I thought his work was beautiful. Knowing his materials so intimately, I felt deeply moved by the slides of his work. The sculptures were simple and elegant in a way I have not managed, have not even really attempted. I am trying to make art about being overwhelmed by ecological crisis. The installation I am spending the year on, my senior project, is messy and multi-faceted. I am hoping that this approach will convey my panic to the viewer, and that it will also help me feel less scared about the world I am living in. In contrast to my work, the visiting artist’s seemed almost sparse, but his slides evoked exactly the reaction from me that I dream people will have in response to my work.

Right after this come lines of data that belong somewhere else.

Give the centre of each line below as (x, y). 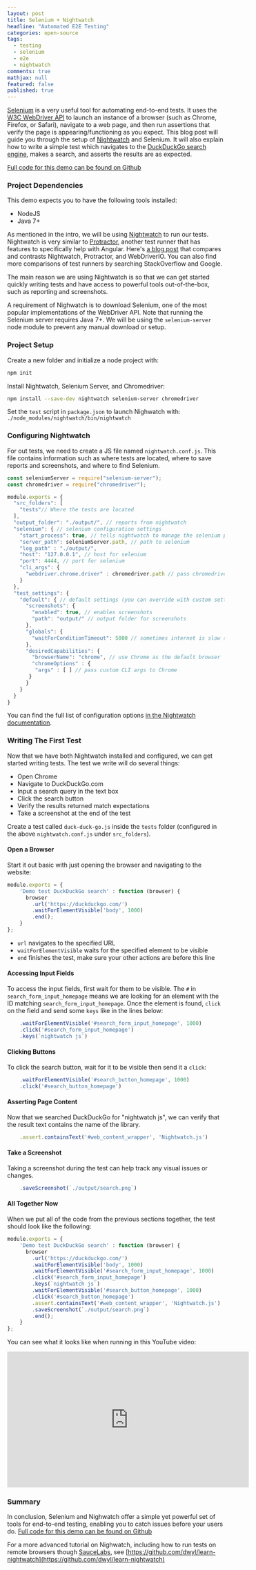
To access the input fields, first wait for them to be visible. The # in (102, 989)
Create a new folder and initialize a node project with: (83, 360)
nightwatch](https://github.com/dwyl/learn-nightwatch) (86, 1560)
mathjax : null (28, 78)
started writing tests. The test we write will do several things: (93, 763)
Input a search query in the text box (68, 791)
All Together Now (33, 1204)
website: (19, 872)
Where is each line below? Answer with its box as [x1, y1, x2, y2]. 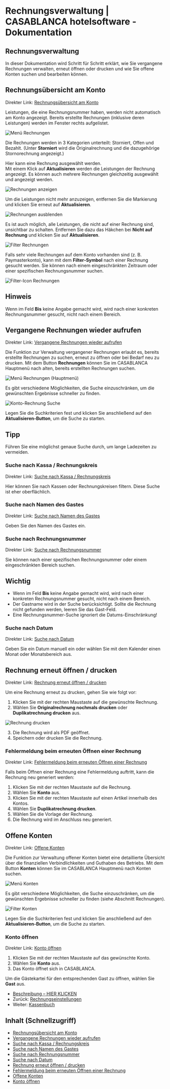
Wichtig [5, 577, 31, 585]
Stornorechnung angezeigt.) [5, 150, 64, 156]
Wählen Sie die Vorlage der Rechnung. [12, 811, 93, 817]
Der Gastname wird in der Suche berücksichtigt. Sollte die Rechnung [12, 601, 156, 607]
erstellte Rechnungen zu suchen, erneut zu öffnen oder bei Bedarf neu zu [5, 354, 160, 360]
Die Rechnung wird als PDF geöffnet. [12, 730, 90, 736]
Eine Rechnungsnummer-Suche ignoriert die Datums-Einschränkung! [12, 612, 157, 618]
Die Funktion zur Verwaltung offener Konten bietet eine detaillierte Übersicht [5, 854, 165, 861]
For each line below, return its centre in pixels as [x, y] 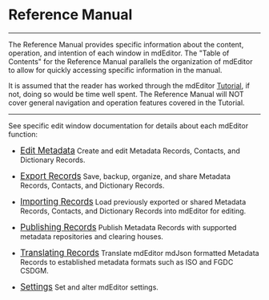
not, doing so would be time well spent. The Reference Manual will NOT [126, 94]
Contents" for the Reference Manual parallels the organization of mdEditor [130, 61]
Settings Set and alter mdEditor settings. [89, 286]
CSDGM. [34, 270]
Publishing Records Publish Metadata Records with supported [128, 227]
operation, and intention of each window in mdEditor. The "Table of [119, 53]
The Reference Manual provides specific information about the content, [126, 44]
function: [23, 134]
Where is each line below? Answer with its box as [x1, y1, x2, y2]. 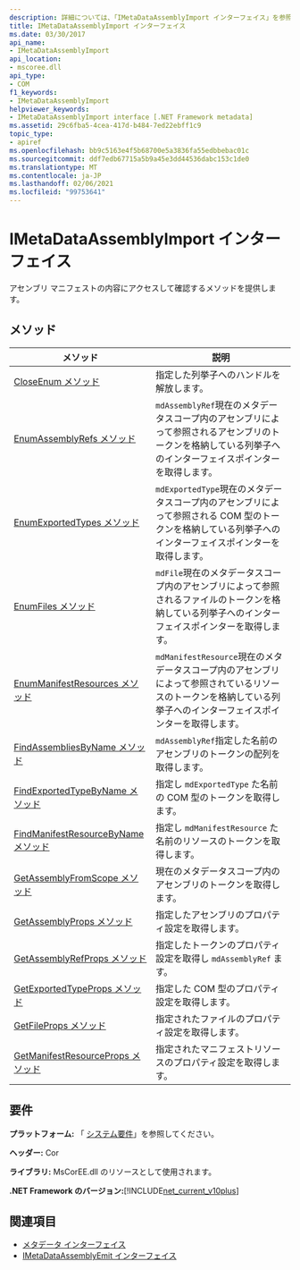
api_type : [9, 72, 46, 80]
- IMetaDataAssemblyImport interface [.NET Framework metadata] [9, 113, 254, 122]
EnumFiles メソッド [13, 600, 96, 613]
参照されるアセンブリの [172, 426, 271, 438]
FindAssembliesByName [13, 741, 117, 753]
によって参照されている [155, 677, 254, 690]
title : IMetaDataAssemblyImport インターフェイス [9, 21, 186, 30]
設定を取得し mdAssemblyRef [155, 952, 271, 964]
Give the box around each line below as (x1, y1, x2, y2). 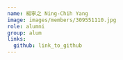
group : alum (7, 29, 42, 37)
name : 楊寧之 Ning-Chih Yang (7, 10, 89, 17)
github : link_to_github (13, 42, 82, 49)
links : (7, 36, 26, 43)
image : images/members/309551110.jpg (7, 17, 117, 23)
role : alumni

However, he was an asshole. His artist talk was painful; he was rude to the students and self-righteous. He fell in to all of the pitfalls of talking about ecological art that I am working hard to avoid. He sited half-relevant statistics about consumption and included images of dumps and parking lots meant to illustrate how appalled he was by today's world. To his credit, in my eyes, he did not claim that his art was a solution to ecological problems, he acknowledged his complicity in waste. However, this pissed most people in the room off. By using his artist's talk as a platform to discuss ecological issues outside of his work, he primed his audience to look at him as 'part of the solution'. When inconsistencies between his work and talk became apparent, most notably that he also makes work out of store-bought materials and sometimes cuts down small trees to use in sculptures, people got angry. They saw him as a hypocrite. He responded dismissively and defensively, which made it much worse. I cringed, knowing that his terrible handling of the subject matter we share could well predispose my peers to see all ecologically oriented artwork more cynically, and to be more judgmental of my work.
Since his lecture, though, I've had a couple of really interesting exchanges about what was wrong with the talk. Our shared frustration leads us to talk about his content, and I end up sharing a lot of my opinions about consumption, waste, and my art's engagement with these issues. This result is exciting.
This artist talk crystallized some thoughts I’ve been having about art as education. I understand art as basically a teaching tool, a way by which individuals learn about the world by making things, and a way in which any number of skill sets can be synthesized to creative ends. I have designed my art work this year to teach me about consumption patterns and my complicity in them, because this is something I want to know with the intimacy that art makes me understand things. Talking about my work is the main opportunity I have to share this learning, and so it makes sense to think of it as an act of teaching. I try think I am being a good teacher by letting people have their own experience of my work and by offering up a lot of information about my thinking when asked. By pissing us all off, the artist inspired us all to dwell on his talk a lot more than we would have if he were pleasant, and so maybe his artists talk was effective, even though I left hating him.
Mostly, I think of confrontational teaching as counterproductive and fundamentally bad, but some of the anti-racist workshops I've attended in the past few years have made me rethink this. These workshops ask me to confront the ways in which I unjustly benefit from being a white person in America. I leave feeling terrible. I respect the facilitator a whole lot but am definitely scared of him, because his work calls me on all my bullshit.. It would be wrong for me to leave happily motivated, though, because the delusional over-empowerment of liberal white folks like me is part of the problem. Thus it is honest for the leader of an anti-racist workshop to make me leave feeling powerless, guilty, confused. The aggressive pedagogy evokes an appropriately difficult emotional response.
I think ecological self-reflection should also make people feel bad, because it is a just sadness (In fact sometimes I feel kind of weird about the fact that I am making art about ecological crisis, because I derive so much joy from the process of making, and so am kind of deriving joy from crisis?) However, I don't think anyone talking about ecology, especially not in an arts context, has the right to preach, because what human can claim the moral high ground? We are all suffering from and contributing to planet trash soup. I am trying to find a way to talk about my art work and life choices non-judgmentally, non-condescendingly as a way to compassionately increase other’s thinking about ecological crisis. I think I'm getting good and gauging the appropriate tone, but it’s definitely been a struggle for me. This visiting artist did not do this. Instead, he set himself up as outside of his work and the problems it deals with, provoking an oppositional response that called for conversation, much more so than my work does. I sometimes think that my work must be the only way to approach my subject matter, but of course its not, and of course I am not doing it perfectly, either. I am one attempt.